> [Task objective]:
Write out every record below exactly as given. Leave the pictures out.
# # #
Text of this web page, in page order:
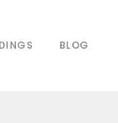
BLOG
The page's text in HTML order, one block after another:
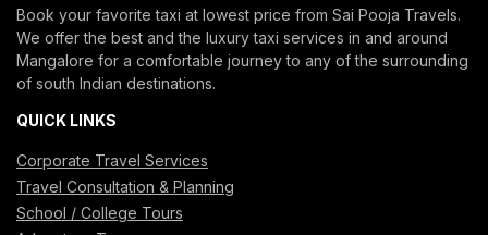
Book your favorite taxi at lowest price from Sai Pooja Travels.
We offer the best and the luxury taxi services in and around
Mangalore for a comfortable journey to any of the surrounding
of south Indian destinations.
QUICK LINKS
Corporate Travel Services
Travel Consultation & Planning
School / College Tours
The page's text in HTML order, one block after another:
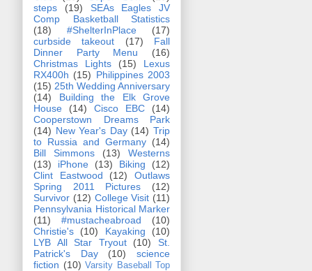
steps
(19)
SEAs Eagles JV
Comp Basketball Statistics
(18)
#ShelterInPlace
(17)
curbside takeout
(17)
Fall
Dinner Party Menu
(16)
Christmas Lights
(15)
Lexus
RX400h (15) Philippines 2003
(15) 25th Wedding Anniversary
(14)
Building the Elk Grove
House
(14) Cisco EBC
(14)
Cooperstown Dreams Park
(14) New Year's Day (14) Trip
to Russia and Germany (14)
Bill Simmons
(13)
Westerns
(13)
iPhone (13) Biking
(12)
Clint Eastwood
(12)
Outlaws
Spring 2011 Pictures
(12)
Survivor (12) College Visit (11)
Pennsylvania Historical Marker
(11)
#mustacheabroad
(10)
Christie's
(10) Kayaking
(10)
LYB All Star Tryout
(10)
St.
Patrick's Day
(10)
science
fiction (10) Varsity Baseball Top
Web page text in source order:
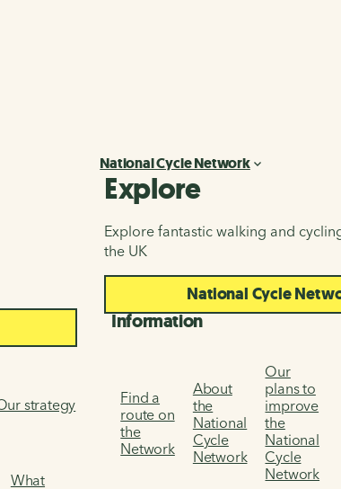
strategy
What
National Cycle Network
Explore
Explore fantastic walking and
the UK
National Cycle
Information
Find a
route on
the
Network
About
the
National
Cycle
Network
Our
plans to
improve
the
National
Cycle
Network
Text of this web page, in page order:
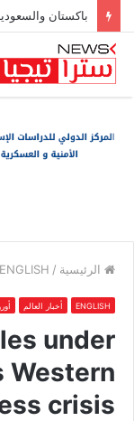
باكستان
الرئيسية /
ENGLISH
ENGLISH أخبار العالم
under
Western
crisis
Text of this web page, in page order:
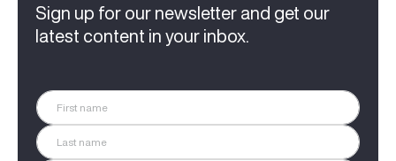
Sign up for our newsletter and get our
latest content in your inbox.
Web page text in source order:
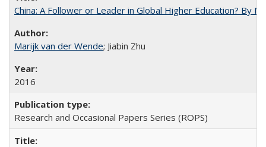
China: A Follower or Leader in Global Higher Education? By
Marijk van der Wende; Jiabin Zhu
2016
Research and Occasional Papers Series (ROPS)
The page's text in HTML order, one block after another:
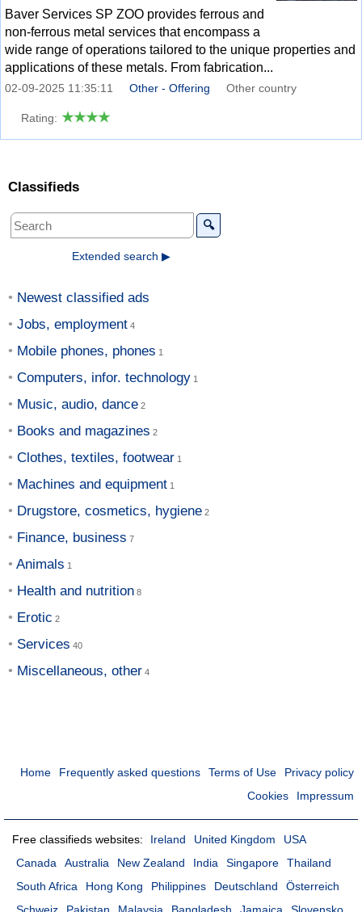
Baver Services SP ZOO provides ferrous and
non-ferrous metal services that encompass a
wide range of operations tailored to the unique properties and
applications of these metals. From fabrication...
02-09-2025 11:35:11 Other - Offering Other country
Rating:
Classifieds
🔍
Extended search ▶
Newest classified ads
Jobs, employment
Mobile phones, phones
Computers, infor. technology
Music, audio, dance
Books and magazines
Clothes, textiles, footwear
Machines and equipment
Drugstore, cosmetics, hygiene
Finance, business
Animals
Health and nutrition
Erotic
Services
Miscellaneous, other
Home Frequently asked questions Terms of Use
Privacy policy
Cookies
Impressum
Free classifieds websites: Ireland United Kingdom
USA
Canada
Australia New Zealand India Singapore
Thailand
South Africa
Hong Kong Philippines Deutschland
Österreich
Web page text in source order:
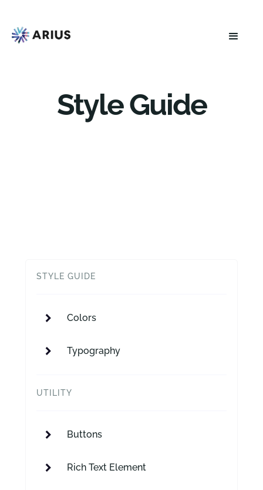
Style Guide
STYLE GUIDE
Colors
Typography
UTILITY
Buttons
Rich Text Element
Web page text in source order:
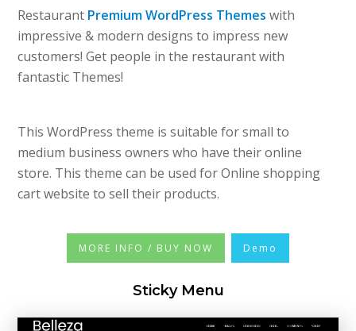
Restaurant Premium WordPress Themes with
impressive & modern designs to impress new
customers! Get people in the restaurant with
fantastic Themes!
This WordPress theme is suitable for small to
medium business owners who have their online
store. This theme can be used for Online shopping
cart website to sell their products.
MORE INFO / BUY NOW Demo
Sticky Menu
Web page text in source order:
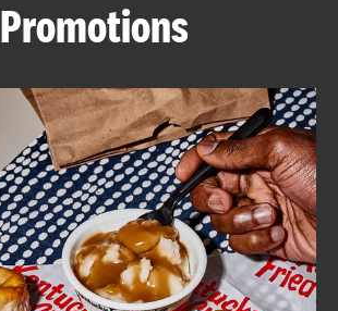
ABOUT
FIND
A
KFC
Promotions
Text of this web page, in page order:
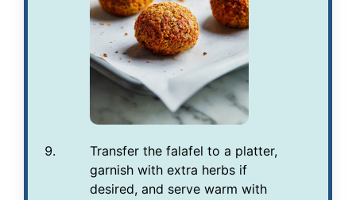
Transfer the falafel to a platter,
garnish with extra herbs if
desired, and serve warm with
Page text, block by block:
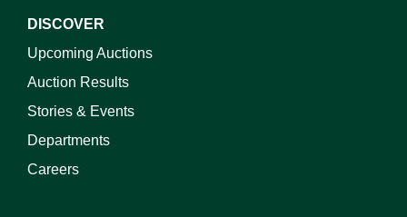
DISCOVER
Upcoming Auctions
Auction Results
Stories & Events
Departments
Careers
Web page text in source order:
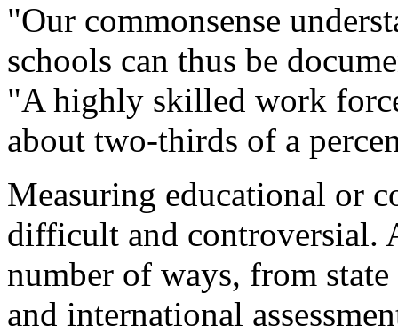
"Our commonsense
schools can thus be
"A highly skilled work
about two-thirds of a
Measuring educational or
difficult and controversial.
number of ways, from
and international
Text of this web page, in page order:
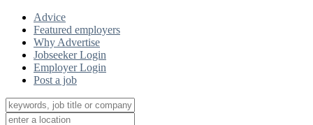
Advice
Featured employers
Why Advertise
Jobseeker Login
Employer Login
Post a job
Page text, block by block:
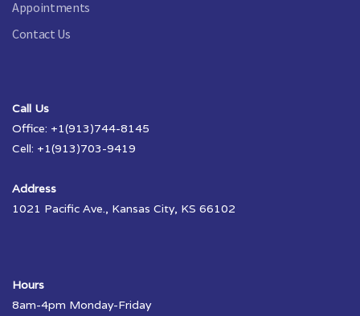
Appointments
Contact Us
Call Us
Office: +1(913)744-8145
Cell: +1(913)703-9419
Address
1021 Pacific Ave., Kansas City, KS 66102
Hours
8am-4pm Monday-Friday
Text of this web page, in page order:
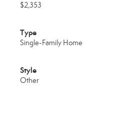
$2,353
Type
Single-Family Home
Style
Other
# # #
> [Result below]:
Text of this web page, in page order:
BLOG
The page's text in HTML order, one block after another:
Book your favorite taxi at lowest price from Sai Pooja Travels.
We offer the best and the luxury taxi services in and around
Mangalore for a comfortable journey to any of the surrounding
of south Indian destinations.
QUICK LINKS
Corporate Travel Services
Travel Consultation & Planning
School / College Tours
The page's text in HTML order, one block after another:
steps
(19)
SEAs Eagles JV
Comp Basketball Statistics
(18)
#ShelterInPlace
(17)
curbside takeout
(17)
Fall
Dinner Party Menu
(16)
Christmas Lights
(15)
Lexus
RX400h (15) Philippines 2003
(15) 25th Wedding Anniversary
(14)
Building the Elk Grove
House
(14) Cisco EBC
(14)
Cooperstown Dreams Park
(14) New Year's Day (14) Trip
to Russia and Germany (14)
Bill Simmons
(13)
Westerns
(13)
iPhone (13) Biking
(12)
Clint Eastwood
(12)
Outlaws
Spring 2011 Pictures
(12)
Survivor (12) College Visit (11)
Pennsylvania Historical Marker
(11)
#mustacheabroad
(10)
Christie's
(10) Kayaking
(10)
LYB All Star Tryout
(10)
St.
Patrick's Day
(10)
science
fiction (10) Varsity Baseball Top
Web page text in source order:
strategy
What
National Cycle Network
Explore
Explore fantastic walking and
the UK
National Cycle
Information
Find a
route on
the
Network
About
the
National
Cycle
Network
Our
plans to
improve
the
National
Cycle
Network
Text of this web page, in page order:
باكستان
الرئيسية /
ENGLISH
ENGLISH أخبار العالم
under
Western
crisis
Text of this web page, in page order:
Sign up for our newsletter and get our
latest content in your inbox.
Web page text in source order:
China: A Follower or Leader in Global Higher Education? By
Marijk van der Wende; Jiabin Zhu
2016
Research and Occasional Papers Series (ROPS)
The page's text in HTML order, one block after another:
Baver Services SP ZOO provides ferrous and
non-ferrous metal services that encompass a
wide range of operations tailored to the unique properties and
applications of these metals. From fabrication...
02-09-2025 11:35:11 Other - Offering Other country
Rating:
Classifieds
🔍
Extended search ▶
Newest classified ads
Jobs, employment
Mobile phones, phones
Computers, infor. technology
Music, audio, dance
Books and magazines
Clothes, textiles, footwear
Machines and equipment
Drugstore, cosmetics, hygiene
Finance, business
Animals
Health and nutrition
Erotic
Services
Miscellaneous, other
Home Frequently asked questions Terms of Use
Privacy policy
Cookies
Impressum
Free classifieds websites: Ireland United Kingdom
USA
Canada
Australia New Zealand India Singapore
Thailand
South Africa
Hong Kong Philippines Deutschland
Österreich
Web page text in source order:
Style Guide
STYLE GUIDE
Colors
Typography
UTILITY
Buttons
Rich Text Element
Web page text in source order:
Restaurant Premium WordPress Themes with
impressive & modern designs to impress new
customers! Get people in the restaurant with
fantastic Themes!
This WordPress theme is suitable for small to
medium business owners who have their online
store. This theme can be used for Online shopping
cart website to sell their products.
MORE INFO / BUY NOW Demo
Sticky Menu
Web page text in source order:
ABOUT
FIND
A
KFC
Promotions
Text of this web page, in page order:
Transfer the falafel to a platter,
garnish with extra herbs if
desired, and serve warm with
Page text, block by block:
DISCOVER
Upcoming Auctions
Auction Results
Stories & Events
Departments
Careers
Web page text in source order:
"Our commonsense
schools can thus be
"A highly skilled work
about two-thirds of a
Measuring educational or
difficult and controversial.
number of ways, from
and international
Text of this web page, in page order:
Advice
Featured employers
Why Advertise
Jobseeker Login
Employer Login
Post a job
Page text, block by block:
Appointments
Contact Us
Call Us
Office: +1(913)744-8145
Cell: +1(913)703-9419
Address
1021 Pacific Ave., Kansas City, KS 66102
Hours
8am-4pm Monday-Friday
Text of this web page, in page order:
$2,353
Type
Single-Family Home
Style
Other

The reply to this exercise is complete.